In the entries that follow, the lines from the one with "Tag the fountain" through the one with "What parts of" are the ones to write out, exactly and with both ends included. Nothing else should appear.
### SOURCE MATERIAL
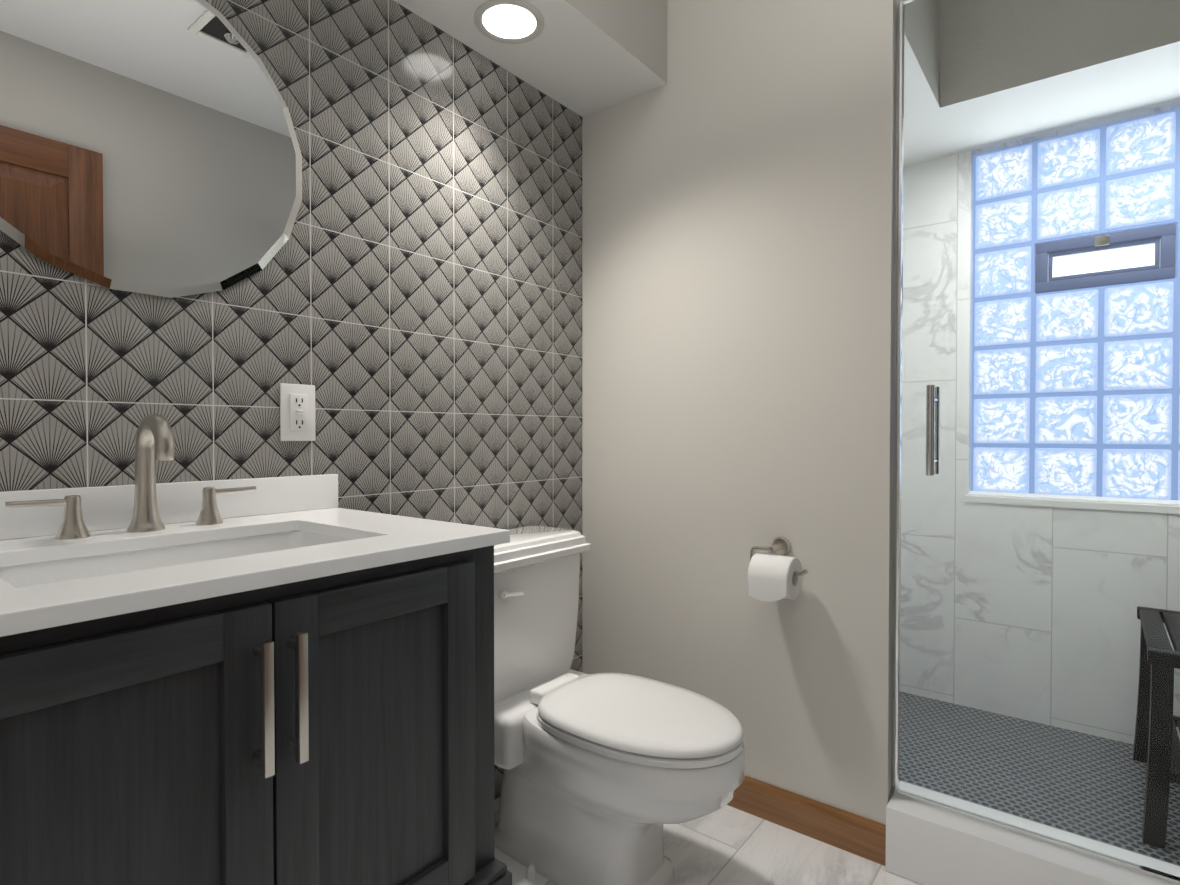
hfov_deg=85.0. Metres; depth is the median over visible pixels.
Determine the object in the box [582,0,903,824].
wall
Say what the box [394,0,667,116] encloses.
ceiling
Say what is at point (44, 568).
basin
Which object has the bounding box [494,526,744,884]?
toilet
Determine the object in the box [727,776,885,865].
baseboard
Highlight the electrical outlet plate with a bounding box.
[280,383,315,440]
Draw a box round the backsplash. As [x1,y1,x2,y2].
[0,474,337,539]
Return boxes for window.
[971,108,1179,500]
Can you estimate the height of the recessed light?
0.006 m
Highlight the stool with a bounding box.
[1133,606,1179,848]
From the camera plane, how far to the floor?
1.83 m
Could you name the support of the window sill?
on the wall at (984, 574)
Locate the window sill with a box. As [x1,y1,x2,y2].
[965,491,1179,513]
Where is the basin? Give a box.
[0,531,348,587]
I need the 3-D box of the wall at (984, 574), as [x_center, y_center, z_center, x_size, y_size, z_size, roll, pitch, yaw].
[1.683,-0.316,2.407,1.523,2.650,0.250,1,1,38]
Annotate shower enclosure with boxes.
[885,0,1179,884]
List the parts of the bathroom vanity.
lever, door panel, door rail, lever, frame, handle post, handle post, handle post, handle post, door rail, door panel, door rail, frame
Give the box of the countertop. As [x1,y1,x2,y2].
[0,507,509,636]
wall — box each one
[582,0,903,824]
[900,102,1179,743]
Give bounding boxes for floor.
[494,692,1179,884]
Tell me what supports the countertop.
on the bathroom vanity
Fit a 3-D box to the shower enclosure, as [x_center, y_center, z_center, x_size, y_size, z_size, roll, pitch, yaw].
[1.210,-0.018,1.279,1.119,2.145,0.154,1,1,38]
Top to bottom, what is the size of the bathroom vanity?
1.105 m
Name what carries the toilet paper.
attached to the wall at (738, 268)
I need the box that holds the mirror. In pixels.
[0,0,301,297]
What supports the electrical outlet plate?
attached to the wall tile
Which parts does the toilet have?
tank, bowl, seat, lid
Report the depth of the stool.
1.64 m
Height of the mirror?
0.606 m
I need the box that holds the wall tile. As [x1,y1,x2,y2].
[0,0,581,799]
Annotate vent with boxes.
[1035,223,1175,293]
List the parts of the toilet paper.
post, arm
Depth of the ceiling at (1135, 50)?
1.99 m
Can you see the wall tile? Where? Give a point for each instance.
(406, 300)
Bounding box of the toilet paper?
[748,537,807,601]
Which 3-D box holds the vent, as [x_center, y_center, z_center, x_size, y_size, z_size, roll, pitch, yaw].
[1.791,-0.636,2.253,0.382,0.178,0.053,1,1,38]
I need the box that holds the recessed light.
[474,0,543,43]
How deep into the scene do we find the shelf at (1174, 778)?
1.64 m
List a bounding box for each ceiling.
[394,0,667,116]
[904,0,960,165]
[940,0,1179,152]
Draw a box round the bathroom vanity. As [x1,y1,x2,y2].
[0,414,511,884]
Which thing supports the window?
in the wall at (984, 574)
######
### SOURCE MATERIAL
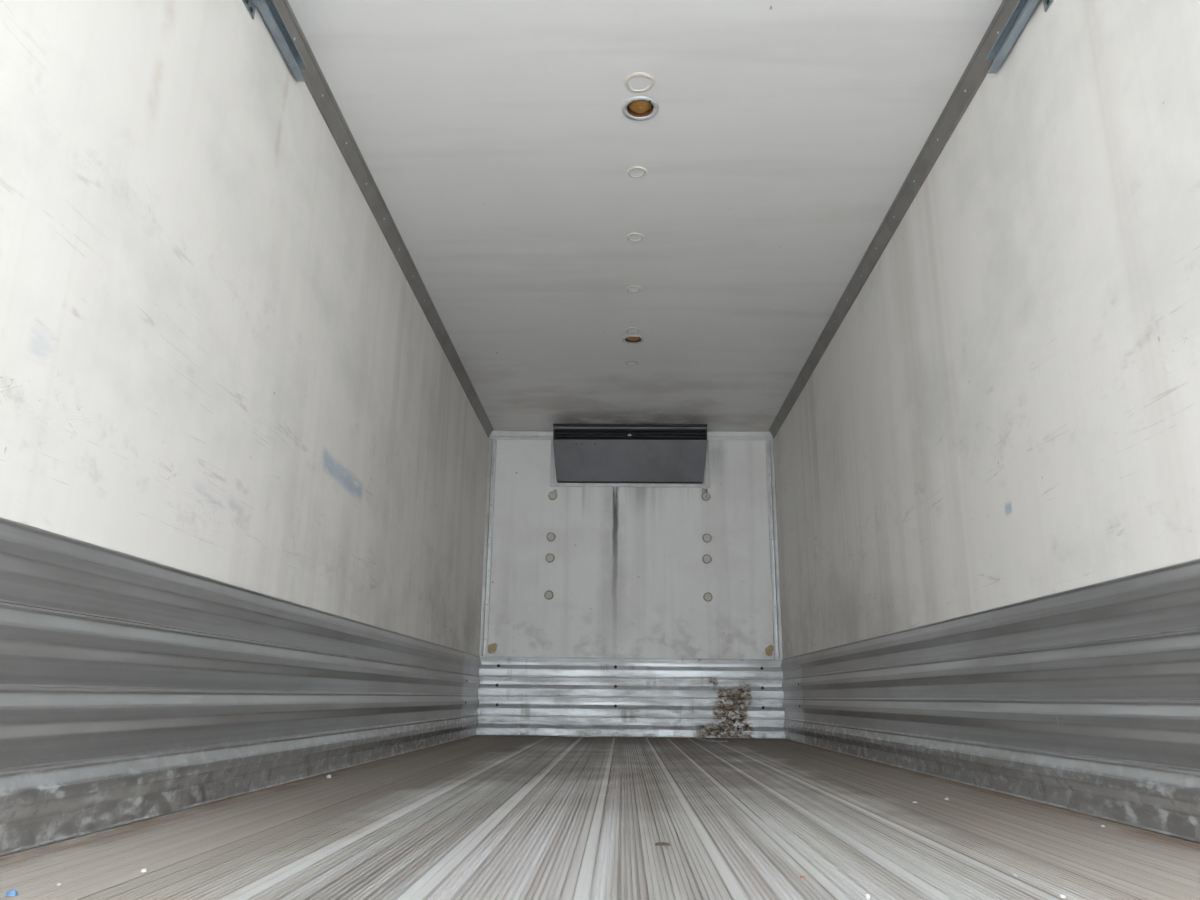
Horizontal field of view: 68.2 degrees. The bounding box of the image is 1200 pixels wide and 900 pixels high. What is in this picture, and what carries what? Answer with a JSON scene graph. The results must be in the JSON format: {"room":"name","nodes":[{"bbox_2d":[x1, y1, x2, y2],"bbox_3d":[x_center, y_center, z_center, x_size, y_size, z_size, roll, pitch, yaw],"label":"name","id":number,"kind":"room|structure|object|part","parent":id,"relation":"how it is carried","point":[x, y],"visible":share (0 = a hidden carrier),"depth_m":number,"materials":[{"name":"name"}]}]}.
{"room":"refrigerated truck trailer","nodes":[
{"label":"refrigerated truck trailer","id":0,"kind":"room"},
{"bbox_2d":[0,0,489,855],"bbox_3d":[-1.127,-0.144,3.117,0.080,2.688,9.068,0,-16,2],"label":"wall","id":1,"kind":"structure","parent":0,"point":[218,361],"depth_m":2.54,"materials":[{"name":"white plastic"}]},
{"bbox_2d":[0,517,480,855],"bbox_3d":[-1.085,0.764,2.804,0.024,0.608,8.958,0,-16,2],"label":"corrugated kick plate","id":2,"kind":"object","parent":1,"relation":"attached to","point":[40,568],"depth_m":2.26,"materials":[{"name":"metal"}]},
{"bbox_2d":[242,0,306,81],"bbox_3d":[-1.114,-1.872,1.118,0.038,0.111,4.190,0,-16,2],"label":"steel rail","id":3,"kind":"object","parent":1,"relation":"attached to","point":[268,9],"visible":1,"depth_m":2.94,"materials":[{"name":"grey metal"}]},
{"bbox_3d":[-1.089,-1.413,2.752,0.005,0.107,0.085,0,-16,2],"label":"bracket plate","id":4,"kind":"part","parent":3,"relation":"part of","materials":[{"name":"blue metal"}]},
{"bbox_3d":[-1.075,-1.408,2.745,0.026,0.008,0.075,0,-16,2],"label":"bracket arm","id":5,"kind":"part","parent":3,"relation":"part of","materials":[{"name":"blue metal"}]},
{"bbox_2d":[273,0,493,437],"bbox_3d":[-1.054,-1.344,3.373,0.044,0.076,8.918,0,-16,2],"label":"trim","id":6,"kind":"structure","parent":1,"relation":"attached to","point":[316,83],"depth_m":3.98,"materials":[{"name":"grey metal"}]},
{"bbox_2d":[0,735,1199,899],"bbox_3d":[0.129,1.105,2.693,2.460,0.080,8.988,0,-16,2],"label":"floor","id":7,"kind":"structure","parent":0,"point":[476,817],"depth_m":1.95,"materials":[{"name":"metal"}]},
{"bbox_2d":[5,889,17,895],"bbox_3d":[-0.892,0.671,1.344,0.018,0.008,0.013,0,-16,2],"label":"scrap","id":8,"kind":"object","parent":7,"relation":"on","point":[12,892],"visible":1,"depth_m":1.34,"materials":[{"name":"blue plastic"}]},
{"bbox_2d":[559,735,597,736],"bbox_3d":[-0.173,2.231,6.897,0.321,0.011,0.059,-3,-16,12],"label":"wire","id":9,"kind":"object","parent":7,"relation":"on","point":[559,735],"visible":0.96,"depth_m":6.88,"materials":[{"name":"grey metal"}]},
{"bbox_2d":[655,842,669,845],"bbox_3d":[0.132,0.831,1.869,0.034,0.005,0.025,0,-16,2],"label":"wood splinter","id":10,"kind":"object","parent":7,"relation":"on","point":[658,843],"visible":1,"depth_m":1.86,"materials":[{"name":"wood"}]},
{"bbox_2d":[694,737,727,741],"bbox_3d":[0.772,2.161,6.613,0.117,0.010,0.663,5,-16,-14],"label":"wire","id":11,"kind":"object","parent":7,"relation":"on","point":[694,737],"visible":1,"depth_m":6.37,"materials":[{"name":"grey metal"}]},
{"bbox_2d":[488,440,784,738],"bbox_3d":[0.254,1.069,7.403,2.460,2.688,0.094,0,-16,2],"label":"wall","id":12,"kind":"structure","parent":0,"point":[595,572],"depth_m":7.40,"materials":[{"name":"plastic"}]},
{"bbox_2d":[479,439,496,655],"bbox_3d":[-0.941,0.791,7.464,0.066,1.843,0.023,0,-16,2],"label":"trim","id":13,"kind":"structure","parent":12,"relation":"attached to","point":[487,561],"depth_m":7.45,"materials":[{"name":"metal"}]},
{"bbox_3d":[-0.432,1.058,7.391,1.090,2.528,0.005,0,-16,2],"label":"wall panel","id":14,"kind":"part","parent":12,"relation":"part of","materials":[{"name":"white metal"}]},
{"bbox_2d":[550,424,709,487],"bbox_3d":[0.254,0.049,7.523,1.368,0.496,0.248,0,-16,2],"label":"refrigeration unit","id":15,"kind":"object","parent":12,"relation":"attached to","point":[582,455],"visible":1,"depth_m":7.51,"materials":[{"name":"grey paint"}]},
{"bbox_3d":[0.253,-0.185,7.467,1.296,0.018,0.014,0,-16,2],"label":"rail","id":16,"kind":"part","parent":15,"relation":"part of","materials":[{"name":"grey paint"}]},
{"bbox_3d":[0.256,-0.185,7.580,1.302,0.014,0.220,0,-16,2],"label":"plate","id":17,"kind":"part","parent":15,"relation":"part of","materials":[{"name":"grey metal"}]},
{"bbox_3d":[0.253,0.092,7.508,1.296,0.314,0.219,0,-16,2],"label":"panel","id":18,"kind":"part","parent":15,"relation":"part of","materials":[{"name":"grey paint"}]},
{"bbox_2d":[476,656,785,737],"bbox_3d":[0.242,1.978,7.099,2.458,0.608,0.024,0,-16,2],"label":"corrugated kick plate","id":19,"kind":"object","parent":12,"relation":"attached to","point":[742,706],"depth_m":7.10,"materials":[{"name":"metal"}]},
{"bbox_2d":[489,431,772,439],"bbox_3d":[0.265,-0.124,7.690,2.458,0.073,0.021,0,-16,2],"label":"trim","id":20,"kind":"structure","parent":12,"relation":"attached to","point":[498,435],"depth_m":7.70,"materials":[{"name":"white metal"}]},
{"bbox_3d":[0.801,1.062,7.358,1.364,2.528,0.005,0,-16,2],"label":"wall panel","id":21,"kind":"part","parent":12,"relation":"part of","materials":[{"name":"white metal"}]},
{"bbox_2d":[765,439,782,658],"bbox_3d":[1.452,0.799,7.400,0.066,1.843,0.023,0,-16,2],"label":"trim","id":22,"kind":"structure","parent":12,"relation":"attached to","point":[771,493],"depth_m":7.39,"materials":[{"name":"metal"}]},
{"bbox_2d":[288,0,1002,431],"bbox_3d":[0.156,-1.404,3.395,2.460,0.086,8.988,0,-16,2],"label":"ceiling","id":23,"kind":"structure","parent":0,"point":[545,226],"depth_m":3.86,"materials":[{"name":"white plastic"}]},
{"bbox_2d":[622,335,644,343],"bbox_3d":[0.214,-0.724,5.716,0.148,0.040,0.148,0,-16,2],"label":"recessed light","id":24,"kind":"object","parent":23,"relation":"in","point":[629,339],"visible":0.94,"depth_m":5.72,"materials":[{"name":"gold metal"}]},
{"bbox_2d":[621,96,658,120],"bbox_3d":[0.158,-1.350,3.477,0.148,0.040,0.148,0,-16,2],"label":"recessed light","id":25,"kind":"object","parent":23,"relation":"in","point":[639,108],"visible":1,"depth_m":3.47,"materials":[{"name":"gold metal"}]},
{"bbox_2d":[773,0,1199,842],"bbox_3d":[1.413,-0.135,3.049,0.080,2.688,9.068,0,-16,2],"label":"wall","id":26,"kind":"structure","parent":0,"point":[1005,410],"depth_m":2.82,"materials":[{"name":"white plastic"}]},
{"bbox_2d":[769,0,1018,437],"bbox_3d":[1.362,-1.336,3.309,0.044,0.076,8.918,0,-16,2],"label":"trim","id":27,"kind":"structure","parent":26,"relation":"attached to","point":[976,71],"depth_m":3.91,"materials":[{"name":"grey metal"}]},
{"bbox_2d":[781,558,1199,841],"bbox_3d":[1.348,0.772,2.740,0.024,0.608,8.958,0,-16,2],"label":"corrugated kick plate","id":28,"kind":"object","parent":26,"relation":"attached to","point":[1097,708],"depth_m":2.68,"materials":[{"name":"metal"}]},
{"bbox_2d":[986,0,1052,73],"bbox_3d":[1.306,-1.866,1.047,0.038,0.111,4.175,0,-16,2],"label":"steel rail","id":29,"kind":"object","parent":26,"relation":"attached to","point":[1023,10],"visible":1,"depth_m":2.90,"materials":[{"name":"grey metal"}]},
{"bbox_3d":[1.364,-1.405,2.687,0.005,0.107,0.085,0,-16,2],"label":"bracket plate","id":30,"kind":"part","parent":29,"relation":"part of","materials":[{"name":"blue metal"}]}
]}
######
### SOURCE MATERIAL
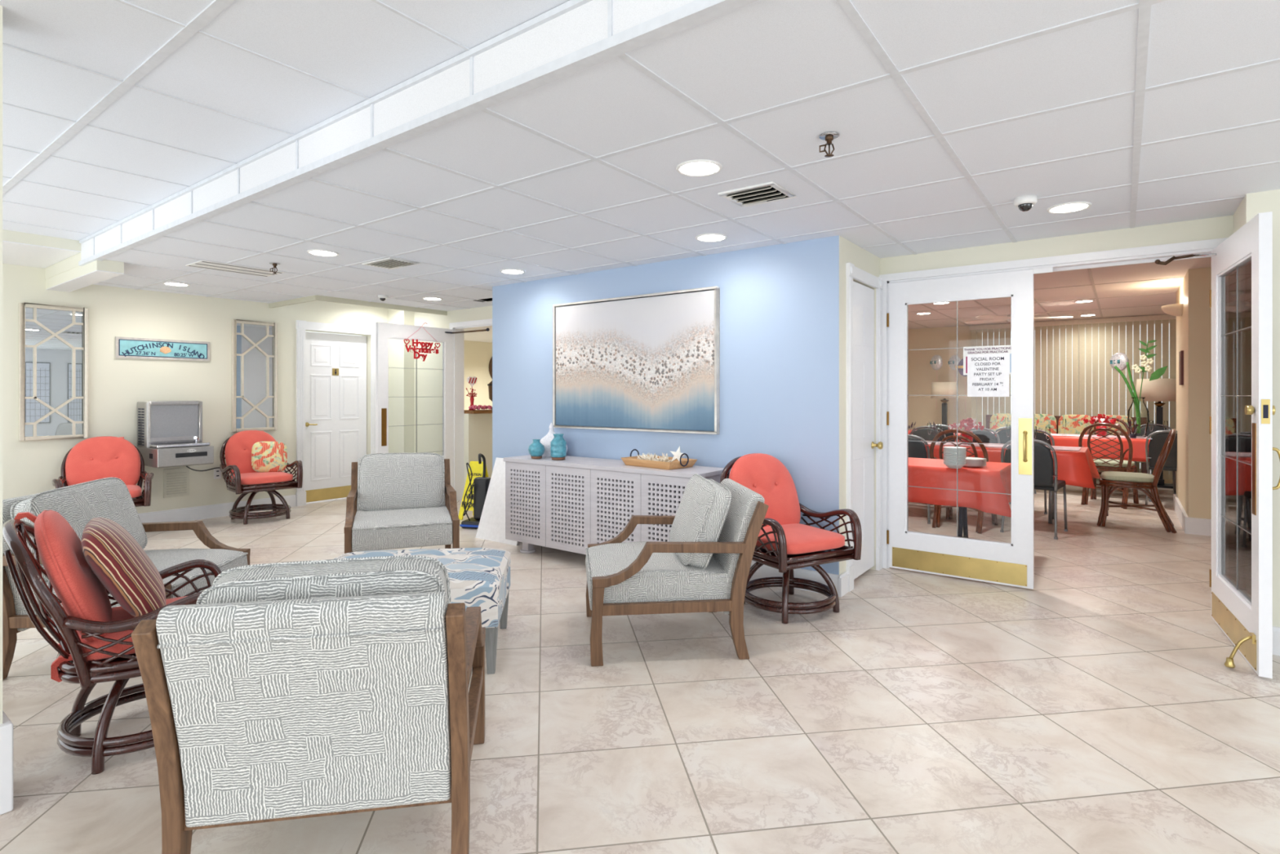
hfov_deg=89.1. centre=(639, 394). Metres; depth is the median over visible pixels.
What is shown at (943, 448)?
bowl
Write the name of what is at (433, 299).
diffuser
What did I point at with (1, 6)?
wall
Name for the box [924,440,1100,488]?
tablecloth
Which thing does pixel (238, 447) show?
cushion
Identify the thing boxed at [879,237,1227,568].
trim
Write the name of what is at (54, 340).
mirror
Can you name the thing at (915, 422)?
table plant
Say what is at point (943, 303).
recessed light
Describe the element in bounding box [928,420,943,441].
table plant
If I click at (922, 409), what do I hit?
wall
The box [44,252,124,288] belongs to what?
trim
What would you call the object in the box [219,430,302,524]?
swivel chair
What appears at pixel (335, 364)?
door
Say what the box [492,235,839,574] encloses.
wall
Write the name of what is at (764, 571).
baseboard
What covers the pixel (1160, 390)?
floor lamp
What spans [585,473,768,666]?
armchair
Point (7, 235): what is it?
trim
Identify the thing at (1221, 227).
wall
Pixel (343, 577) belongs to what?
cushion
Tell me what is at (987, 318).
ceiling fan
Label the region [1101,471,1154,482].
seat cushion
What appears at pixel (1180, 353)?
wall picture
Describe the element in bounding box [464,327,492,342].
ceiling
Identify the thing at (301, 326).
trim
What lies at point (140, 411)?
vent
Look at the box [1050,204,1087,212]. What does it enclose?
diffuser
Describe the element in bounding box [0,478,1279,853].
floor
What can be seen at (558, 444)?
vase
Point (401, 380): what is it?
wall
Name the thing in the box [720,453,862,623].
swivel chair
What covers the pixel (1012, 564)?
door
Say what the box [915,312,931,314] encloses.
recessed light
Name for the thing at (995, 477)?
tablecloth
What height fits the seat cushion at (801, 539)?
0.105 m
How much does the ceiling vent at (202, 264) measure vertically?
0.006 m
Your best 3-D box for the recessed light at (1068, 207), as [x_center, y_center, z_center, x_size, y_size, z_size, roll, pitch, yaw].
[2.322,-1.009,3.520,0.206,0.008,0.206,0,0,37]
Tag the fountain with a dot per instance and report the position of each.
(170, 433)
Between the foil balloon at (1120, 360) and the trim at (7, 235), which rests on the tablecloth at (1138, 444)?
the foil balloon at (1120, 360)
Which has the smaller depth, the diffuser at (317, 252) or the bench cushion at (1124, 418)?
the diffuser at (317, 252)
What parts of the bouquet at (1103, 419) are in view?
######
• _RESPONSE TO THIS TASK_:
Tag the fountain with a dot per instance and report the position of each.
(170, 433)
Between the foil balloon at (1120, 360) and the trim at (7, 235), which rests on the tablecloth at (1138, 444)?
the foil balloon at (1120, 360)
Which has the smaller depth, the diffuser at (317, 252) or the bench cushion at (1124, 418)?
the diffuser at (317, 252)
What parts of the bouquet at (1103, 419) are in view?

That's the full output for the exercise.